**Records for the exercise:**
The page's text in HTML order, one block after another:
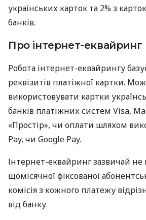
українських карток та 2% з
банків.
Про інтернет-еквайринг
Робота інтернет-еквайрингу
реквізитів платіжної картки.
використовувати картки
банків платіжних систем Visa,
«Простір», чи оплати шляхом
Pay, чи Google Pay.
Інтернет-еквайринг зазвичай не
щомісячної фіксованої
комісія з кожного платежу
від банку.
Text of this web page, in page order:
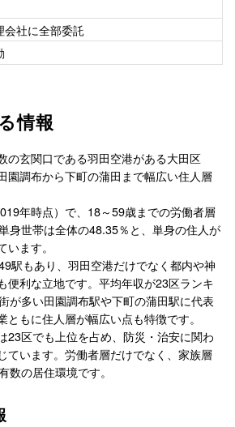
会社に全部委託
情報
の玄関口である羽田空港がある大田区
園調布から下町の蒲田まで幅広い住人層
年時点）で、18～59歳までの労働者層
身世帯は全体の48.35％と、単身の住人が
ます。
駅もあり、羽田空港だけでなく都内や神
便利な立地です。平均年収が23区ランキ
が多い田園調布駅や下町の蒲田駅に代表
ともに住人層が幅広い点も特徴です。
23区でも上位を占め、防災・治安に関わ
ています。労働者層だけでなく、家族層
数の居住環境です。
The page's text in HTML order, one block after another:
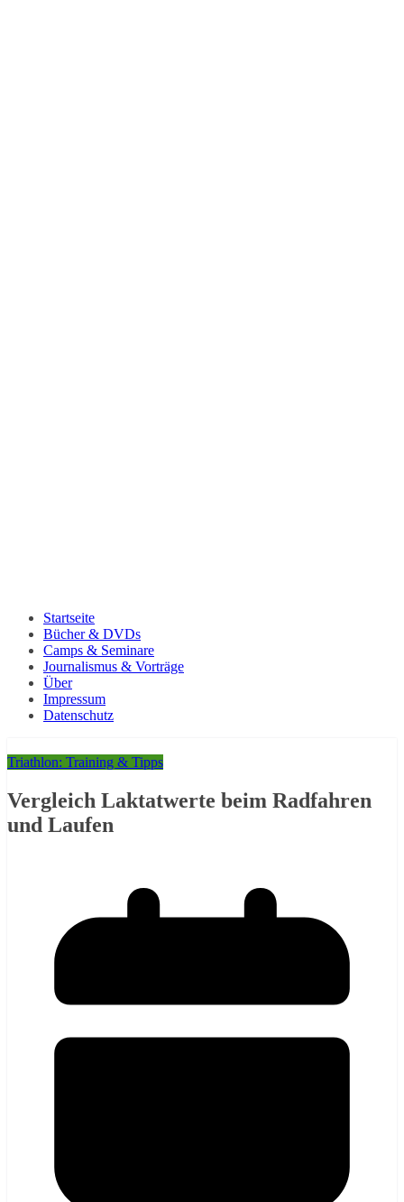
Startseite
Bücher & DVDs
Camps & Seminare
Journalismus & Vorträge
Über
Impressum
Datenschutz
Triathlon: Training & Tipps
Vergleich Laktatwerte beim Radfahren
und Laufen
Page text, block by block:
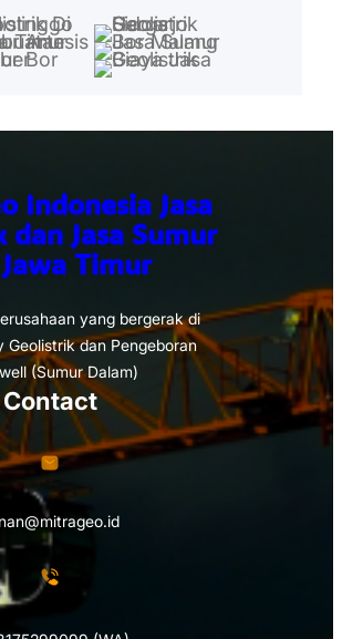
Indonesia Jasa
dan Jasa Sumur
Timur
yang bergerak di
Geolistrik dan Pengeboran
(Sumur Dalam)
Contact
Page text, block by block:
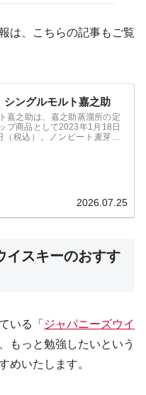
は、こちらの記事もご覧
シングルモルト嘉之助
嘉之助は、嘉之助蒸溜所の定
プ商品として2023年1月18日
（税込）。ノンピート麦芽を
2026.07.25
イスキーのおすす
いる「 ジャパニーズウイ
もっと勉強したいという
めいたします。
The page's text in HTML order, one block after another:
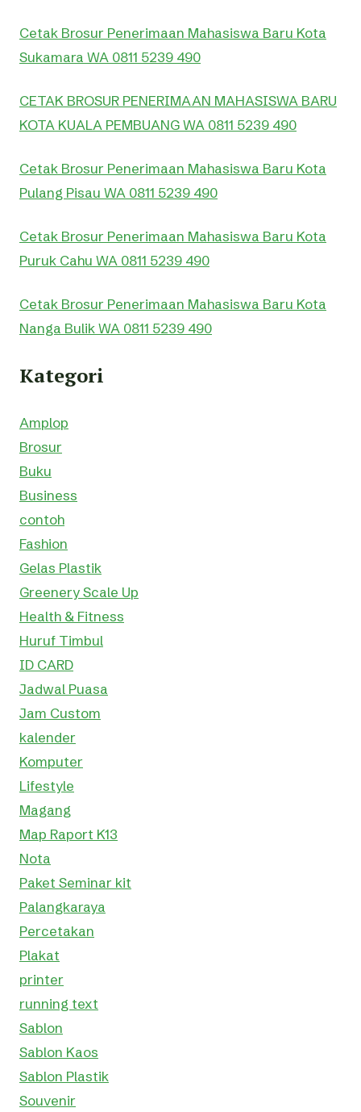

**What is needed:** Return every entry above exactly as written, with no pictures included.

**Result below:**
The page's text in HTML order, one block after another:
українських карток та 2% з
банків.
Про інтернет-еквайринг
Робота інтернет-еквайрингу
реквізитів платіжної картки.
використовувати картки
банків платіжних систем Visa,
«Простір», чи оплати шляхом
Pay, чи Google Pay.
Інтернет-еквайринг зазвичай не
щомісячної фіксованої
комісія з кожного платежу
від банку.
Text of this web page, in page order:
会社に全部委託
情報
の玄関口である羽田空港がある大田区
園調布から下町の蒲田まで幅広い住人層
年時点）で、18～59歳までの労働者層
身世帯は全体の48.35％と、単身の住人が
ます。
駅もあり、羽田空港だけでなく都内や神
便利な立地です。平均年収が23区ランキ
が多い田園調布駅や下町の蒲田駅に代表
ともに住人層が幅広い点も特徴です。
23区でも上位を占め、防災・治安に関わ
ています。労働者層だけでなく、家族層
数の居住環境です。
The page's text in HTML order, one block after another:
Startseite
Bücher & DVDs
Camps & Seminare
Journalismus & Vorträge
Über
Impressum
Datenschutz
Triathlon: Training & Tipps
Vergleich Laktatwerte beim Radfahren
und Laufen
Page text, block by block:
Indonesia Jasa
dan Jasa Sumur
Timur
yang bergerak di
Geolistrik dan Pengeboran
(Sumur Dalam)
Contact
Page text, block by block:
は、こちらの記事もご覧
シングルモルト嘉之助
嘉之助は、嘉之助蒸溜所の定
プ商品として2023年1月18日
（税込）。ノンピート麦芽を
2026.07.25
イスキーのおすす
いる「 ジャパニーズウイ
もっと勉強したいという
めいたします。
The page's text in HTML order, one block after another:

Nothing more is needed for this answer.